Give back, word for word, every line from the one containing "镜头MTF、分辨率与对比度 [7, 422, 246, 450]" to the end of the listing, and nothing more.
(DATA FOR ANALYSIS)
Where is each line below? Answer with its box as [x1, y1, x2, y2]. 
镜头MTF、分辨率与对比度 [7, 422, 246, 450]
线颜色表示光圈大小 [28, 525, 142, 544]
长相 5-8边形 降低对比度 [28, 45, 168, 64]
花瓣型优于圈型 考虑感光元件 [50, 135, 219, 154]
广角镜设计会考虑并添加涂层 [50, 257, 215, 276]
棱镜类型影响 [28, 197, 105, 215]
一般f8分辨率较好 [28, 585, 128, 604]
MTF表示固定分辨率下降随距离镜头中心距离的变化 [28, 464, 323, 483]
(End DATA FOR ANALYSIS)
TASK RESPONSE:
镜头MTF、分辨率与对比度 [7, 422, 246, 450]
线颜色表示光圈大小 [28, 525, 142, 544]
长相 5-8边形 降低对比度 [28, 45, 168, 64]
花瓣型优于圈型 考虑感光元件 [50, 135, 219, 154]
广角镜设计会考虑并添加涂层 [50, 257, 215, 276]
棱镜类型影响 [28, 197, 105, 215]
一般f8分辨率较好 [28, 585, 128, 604]
MTF表示固定分辨率下降随距离镜头中心距离的变化 [28, 464, 323, 483]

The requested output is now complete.